= Falko Feldmann =

German biologist and phytomedicinist

Falko Feldmann (born 1959 in Goslar, West Germany) is a German biologist and practitioner of phytomedicine. He is coordinator of matters concerning approval and registration of active substances and agents for plant protection, including international cooperation on questions about European Plant Protection Laws. He also holds the post of director of the Deutschen Phytomedizinischen Gesellschaft e.V. (DPG, German Phytomedical Society) and is involved in a number of organisations and committees relevant to plant protection.

==Life and work==
Herr Feldmann studied biology at Braunschweig Technical University and gained a Diploma in Botany, Zoology, Microbiology and Soil Science. He expanded his expertise in the area of mycorrhizal fungi, which was grounded in his diploma work, through research visits to Gainesville, Florida, the Universidade Federal de Viçosa, Brazil, and the Rubber Research Centre (as it then was) of Embrapa, Manaus, in the Amazon area of Brazil.
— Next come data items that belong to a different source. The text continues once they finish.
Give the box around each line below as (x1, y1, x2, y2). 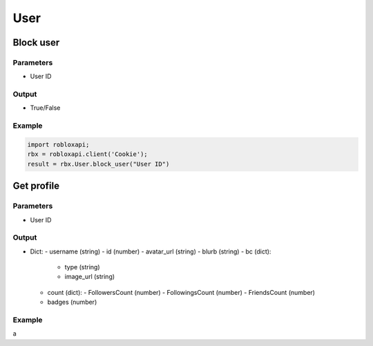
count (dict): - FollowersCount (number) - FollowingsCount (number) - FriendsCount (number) (47, 288, 316, 296)
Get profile (12, 180, 60, 192)
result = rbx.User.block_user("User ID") (27, 160, 170, 168)
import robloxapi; (27, 141, 90, 148)
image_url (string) (64, 273, 115, 281)
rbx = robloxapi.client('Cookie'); (27, 151, 148, 158)
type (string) (64, 263, 100, 271)
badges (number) (47, 298, 97, 307)
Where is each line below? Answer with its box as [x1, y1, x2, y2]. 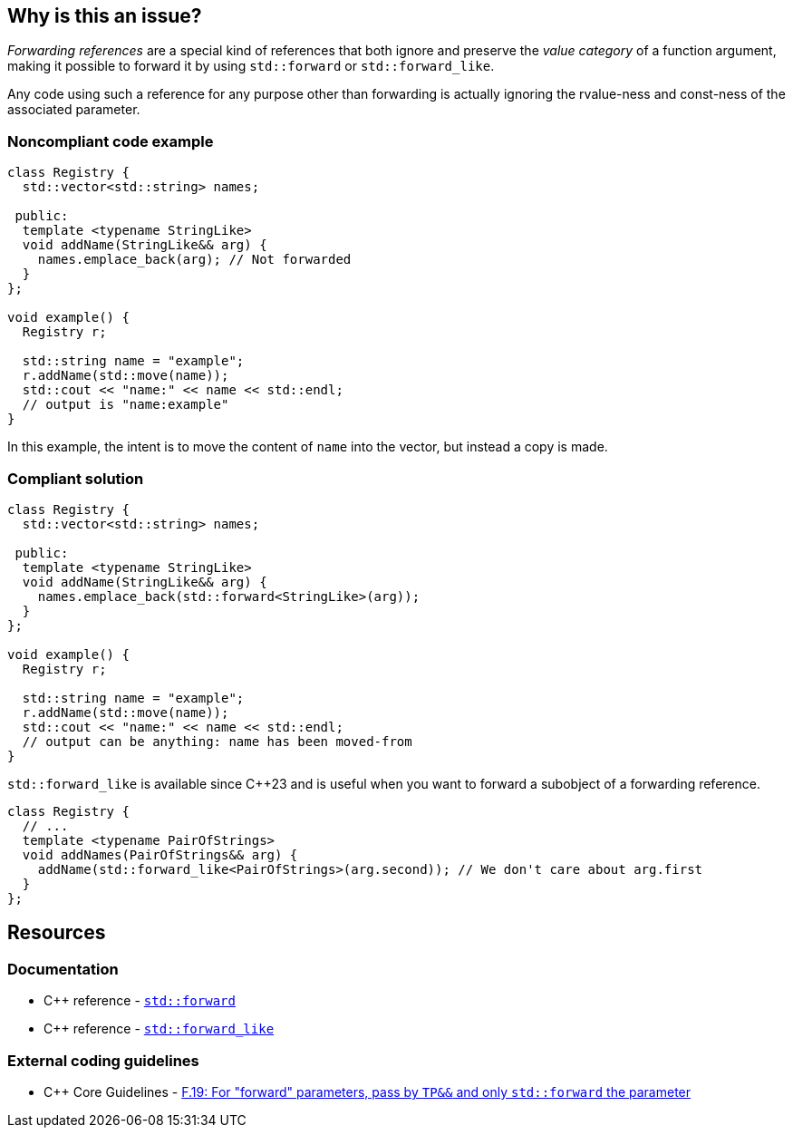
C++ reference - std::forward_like [44, 1021, 275, 1037]
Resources [7, 921, 106, 945]
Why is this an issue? [7, 5, 202, 27]
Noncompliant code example [7, 131, 214, 150]
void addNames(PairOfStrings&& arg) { [22, 847, 298, 862]
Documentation [7, 959, 119, 978]
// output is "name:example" [22, 397, 229, 412]
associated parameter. [7, 102, 140, 118]
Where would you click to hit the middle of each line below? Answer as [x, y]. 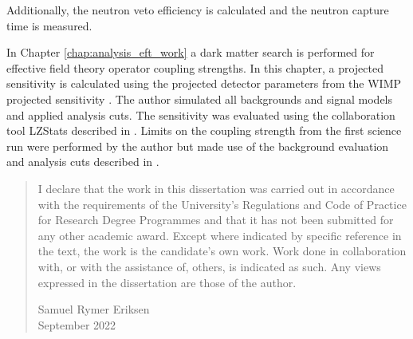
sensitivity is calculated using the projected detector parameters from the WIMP [204, 83]
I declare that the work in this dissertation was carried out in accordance [216, 188]
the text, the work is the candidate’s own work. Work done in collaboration [222, 251]
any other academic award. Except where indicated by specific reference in [220, 235]
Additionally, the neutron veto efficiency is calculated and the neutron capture [198, 10]
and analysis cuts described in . [83, 162]
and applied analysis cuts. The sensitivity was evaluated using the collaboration [201, 114]
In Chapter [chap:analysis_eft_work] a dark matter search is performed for [191, 52]
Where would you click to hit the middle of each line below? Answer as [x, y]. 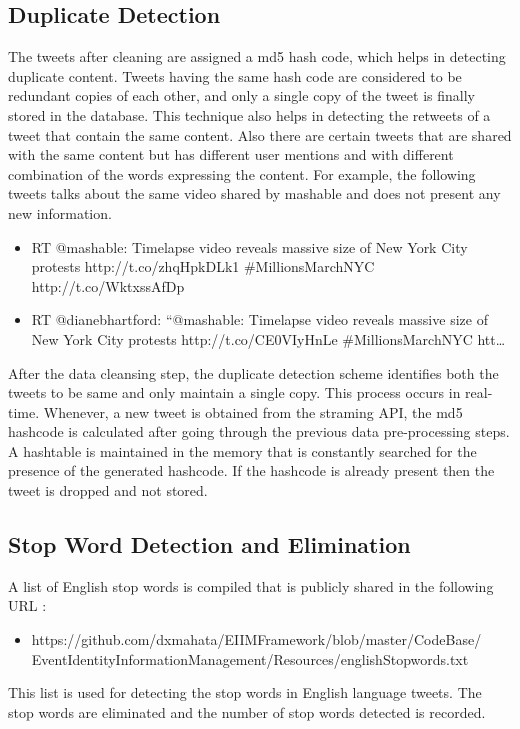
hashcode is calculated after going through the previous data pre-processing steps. [259, 431]
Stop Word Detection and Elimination [209, 544]
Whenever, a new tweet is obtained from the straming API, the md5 [253, 411]
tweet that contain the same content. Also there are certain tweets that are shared [260, 134]
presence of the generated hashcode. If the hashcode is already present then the [251, 470]
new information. [60, 212]
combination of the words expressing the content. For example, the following [242, 173]
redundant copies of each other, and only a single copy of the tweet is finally [241, 95]
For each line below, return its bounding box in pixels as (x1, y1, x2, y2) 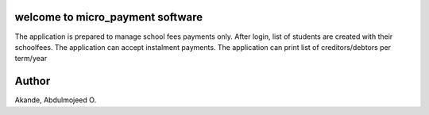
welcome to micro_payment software (14, 10, 203, 24)
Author (14, 75, 51, 88)
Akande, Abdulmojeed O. (14, 95, 97, 105)
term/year (14, 54, 48, 63)

He obtained the qualification Dr. rer. nat. with a dissertation entitled The Mycorrhiza of the rubber tree Hevea spec. Müell. Arg.: Occurrence at natural sites and in plantations, effect on resistance reaction and utilisation in plantations at Braunschweig University.

From 1991 to 1996 he was a C1 Professor at the Institut für Angewandte Botanik (Institute of Applied Botany) at Hamburg University, and was coordinator of a German-Brazilian project aimed at recultivating abandon locations in areas of the Amazon basin. In parallel, he and his group further developed the biotechnical requisites for successful inoculation with mycorrhizal fungi in European horticulture.

From 1996 until 2001 he worked as a scientist at the Institut für Pflanzenkultur (Institute of Plant Culture) in Solkau (Germany) where he was involved in a number of research projects such as the practically-oriented production of mycorrhizal fungi in horticulture, stinging nettle culture, in vitro culture of shrubs and cultivation of endangered medicinal plants.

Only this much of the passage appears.